These initiatives, however, focus on the technical aspects of DNS abuse on an individual level, such as malware, phishing, and botnets. Registries and registrars have also engaged with various initiatives such as the Internet & Jurisdiction Policy Network—or have come up with their own lightweight framework—to explain how they combat illegal and abusive content in the registration of domain names.
Notwithstanding these efforts, a more consistent, transparent, and consolidated effort by the registries and registrars is needed. Considering the increasing relevance of the role of registries and registrars in dealing with content abuse, it’s important to consider what role trust and safety have in domain name governance. How responsive should the domain name industry be overall? If the DNS is such an important part of the internet, the answer to this question then must point to efforts for a coordinated approach among actors participating in the DNS ecosystem to ensure consistency, predictability, and trust.

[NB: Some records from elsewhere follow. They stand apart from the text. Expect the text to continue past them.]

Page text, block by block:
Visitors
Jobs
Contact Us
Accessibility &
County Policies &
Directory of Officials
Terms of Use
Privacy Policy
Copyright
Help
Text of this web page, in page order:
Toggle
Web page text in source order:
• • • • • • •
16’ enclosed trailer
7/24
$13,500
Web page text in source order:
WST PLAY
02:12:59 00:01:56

Domain Name Registries and Registrars
The internet is an infrastructure that encompasses a lot of different and complex applications. Internet users are exposed to various interfaces that correspond to a single name, such as “Google” or “Netflix.” But it is what goes on behind the scenes of these interfaces that tie all of these applications to the global internet: Internet Protocol (IP) addresses. According to the nonprofit Internet Society, “Every bit of data flowing between a user’s computer and the applications being used is in an IP packet, and every single IP has an address that says where it is going. These IP addresses allow any two systems on the Internet to find each other without ambiguity.” As identifiers, IP addresses are closely related to domain names, which are supported through the DNS. Put simply, the DNS functions as a map between IP addresses and names and ensures predictability and consistency.

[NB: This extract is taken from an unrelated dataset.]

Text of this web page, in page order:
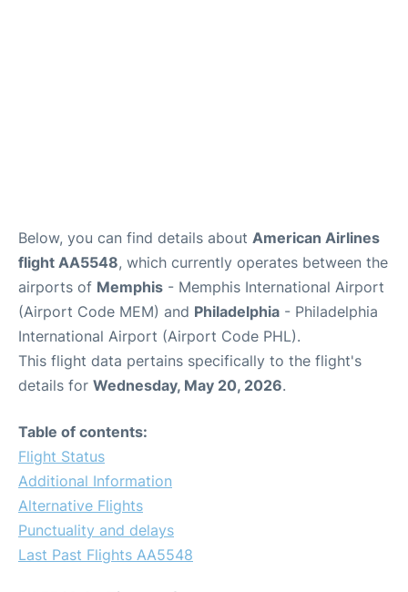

To this end, the main function of the DNS is to translate the numbers that enable users to access digital services on the internet into memorable names such as netflix.com or google.com. At its core, the DNS allows people to connect with websites. The DNS, however, goes beyond just acting as a place where internet identifiers exist; it further enables the delivery of digital services on the internet. This includes online streaming, service connectivity, and so on.
What’s more, the DNS is also the place where a multitude of actors meet to ensure the internet’s resilience and integrity. Despite the unique role each actor plays in the DNS ecosystem, the focus of this article is domain name registries and registrars, which constitute the connection points between the internet and individual users. For a digital service—such as a social media network, an online market intermediary, or a personal website about cats—users, that is, creators or providers, need to register a domain name to have an online presence.
To register a domain name, for example, <www.trustandsafety.com>, the user most often has to go to a registrar, such as GoDaddy or Tucows, or approach a domain name reseller. Domain name registrars are accredited by the Internet Corporation for Assigned Names and Numbers (ICANN) through a contract. ICANN is the sole coordinator for the allocation of domain names and is also responsible for setting policy rules that underlie the registration of domain names. Resellers, in turn, have a contractual relationship with domain name registrars and sell domain names on their behalf. Additionally, domain name registries sit at the top of the DNS hierarchy, as they are responsible for the management of the top-level domain names they operate—that is, websites that feature a .com or .org in their URLs.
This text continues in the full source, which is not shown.